OPINION
Thirty-something years ago I worked the public bar at the deservedly infamous Gluepot Tavern in Ponsonby. Day in and day out, I pulled pints and poured nips of cheap sherry for a rogues’ gallery of locals and scruffy drifters to a soundtrack stuffed with pub rock classics. It was hard work, but it was real work, and in that dingy room I learned the humility, patience and confidence that I have relied on so heavily in my later life.
It was not, by any stretch of the imagination, a lucrative endeavour. I saw it as an education of sorts - a rite of passage even - and while I cherished my time at the Gluepot I felt the persistent pull of a “real job” in the “real world”.
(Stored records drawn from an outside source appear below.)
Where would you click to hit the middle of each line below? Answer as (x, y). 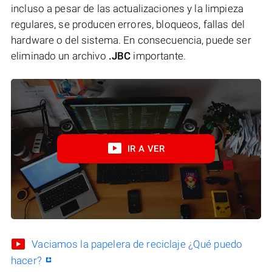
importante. (158, 56)
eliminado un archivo (60, 56)
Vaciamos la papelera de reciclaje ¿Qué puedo (137, 244)
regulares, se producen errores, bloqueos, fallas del (128, 24)
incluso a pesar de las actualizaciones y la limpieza (127, 8)
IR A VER (146, 149)
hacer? (26, 261)
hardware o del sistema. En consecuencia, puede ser (131, 40)
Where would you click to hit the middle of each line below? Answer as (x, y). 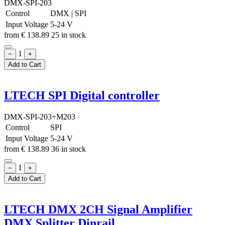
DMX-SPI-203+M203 (40, 117)
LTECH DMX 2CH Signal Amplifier (98, 209)
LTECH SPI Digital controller (82, 95)
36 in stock (69, 149)
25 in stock (69, 35)
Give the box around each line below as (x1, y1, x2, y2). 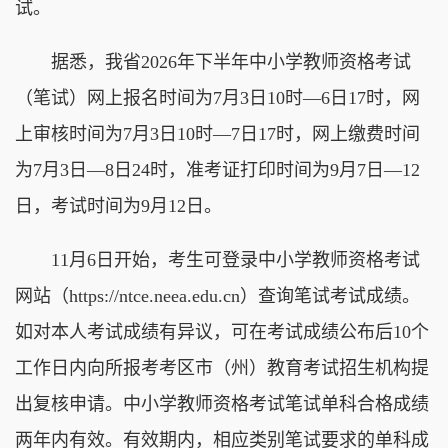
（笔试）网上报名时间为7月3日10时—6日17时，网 (15, 87, 420, 108)
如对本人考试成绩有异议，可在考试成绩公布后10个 (15, 321, 429, 342)
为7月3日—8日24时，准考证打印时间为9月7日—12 (15, 159, 420, 180)
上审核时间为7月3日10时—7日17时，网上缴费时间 (15, 123, 420, 144)
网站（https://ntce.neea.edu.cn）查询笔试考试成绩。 (15, 285, 420, 306)
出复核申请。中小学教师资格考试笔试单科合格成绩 (15, 393, 429, 414)
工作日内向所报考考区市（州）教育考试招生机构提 (15, 357, 429, 378)
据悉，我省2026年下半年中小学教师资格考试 (15, 51, 411, 72)
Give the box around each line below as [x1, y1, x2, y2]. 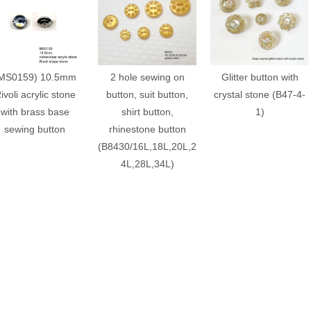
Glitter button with [221, 71, 299, 83]
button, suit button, [106, 88, 188, 100]
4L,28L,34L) [120, 158, 174, 169]
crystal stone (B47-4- [214, 88, 305, 100]
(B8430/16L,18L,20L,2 [98, 140, 196, 152]
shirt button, [121, 106, 174, 117]
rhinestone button [108, 123, 186, 135]
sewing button [4, 123, 65, 135]
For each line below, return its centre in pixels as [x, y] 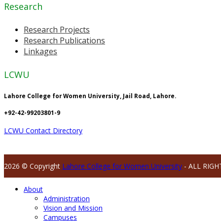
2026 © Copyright [33, 166]
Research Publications [64, 40]
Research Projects [57, 29]
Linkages [40, 51]
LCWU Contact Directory [43, 131]
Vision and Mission [73, 208]
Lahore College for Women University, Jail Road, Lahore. [90, 96]
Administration [67, 199]
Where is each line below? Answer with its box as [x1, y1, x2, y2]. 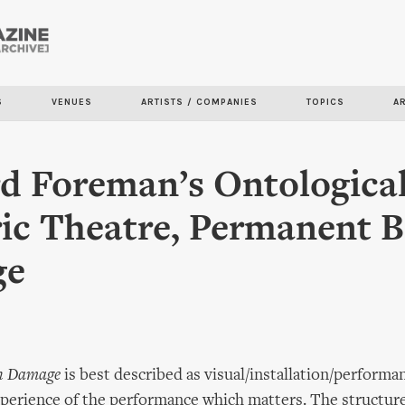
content [121, 82, 177, 99]
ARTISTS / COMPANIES [141, 97, 258, 108]
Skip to [121, 32, 172, 49]
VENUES [52, 97, 92, 108]
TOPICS [306, 97, 344, 108]

In the intervening decades, I have been fortunate enough to travel extensively and have found that for much of the rest of the world, bars and restaurants are not where one escapes life. Rather, they are the forum in which life is meted out in double-pours and friendly ears.
Bartenders, waiters, porters and chefs hold court in these spaces, and they are valued. In Paris, a maitre d’ of good repute is held in the same regard as the local doctor. In New York City, a barman worth his salt can achieve the rank of local celebrity. Even over the ditch – a common narrative these days – outcomes for hospitality workers are much greater than in Aotearoa.
Here, the ceiling is low. Rising costs, predatory employment practices and an endemic undervaluation of the F&B sector have positioned hospitality jobs as temporary stopgaps for students, travellers and recent migrants.
Not only are these jobs low-paid, but they are often fraught with abuse, exploitation and wage theft. A recent AUT report on the industry found that 42 per cent of respondents did not receive their full break entitlements, 23 per cent reported experiencing bullying or harassment, and 59 per cent said that they were either planning on resigning or unsure about staying in their role.
Traditionally, the industry has been feeble in combatting this trend and is one of the least unionised across the motu. Another consequence of National’s ill-fated Employment Contracts Act (1991), it appears. Our much-loved dens of iniquity are now dens of inequity.
Hope, though, has appeared in the form of last year’s Fair Pay Agreements Act. Bus drivers were first in the queue for bargaining, with the hospitality sector following shortly after. In the coming months, representatives of the F&B industry’s 150,000 workers and 24,000 employers will meet on either side of the bargaining table to hash out an agreement cementing fair working hours and penalty rates.
Neil Finn, himself no stranger to the Gluepot, would have us believe that history never repeats – in this case, I hope it does. We have a proud and hard-fought history of collective bargaining, strike action and unionisation. By all accounts, employment outcomes for our kaimahi have decreased as quickly as union membership has.
We have an unfortunate tendency in our nation to reserve the most exhausting conditions for the most marginalised in our society. The idea of a student working part time at a bar to pay their rent is a lot less charming when you consider that they are likely paying north of $200 a week for a cold, damp flat and being overworked and underpaid for the privilege.
Why make life harder for those with the most to gain? Is it really surprising when those people leave our country for better opportunities abroad?
I will be watching the bargaining process with interest, and I’m not alone. Kerry Davies, the national secretary of the Public Service Association, Aotearoa’s largest trade union, had this to say: “We support and celebrate an FPA for hospitality workers. Hospitality workers deserve decent consistent conditions just like other workers. In a sector with a huge range of small and large workplaces scattered across the country, an FPA provides … protection and consistency, not just around pay.”
Hardly a controversial idea, I think, and an echo of Martin Luther King Jr’s statement that “all labour that uplifts humanity has dignity and importance”.
Wise words, indeed. Is there anything more uplifting than a strong flat white, served with a smile and a story, or a good meal cooked with care at your local? I think not.
Shane Te Pou (Ngāi Tūhoe) is a commentator, blogger and former Labour Party activist.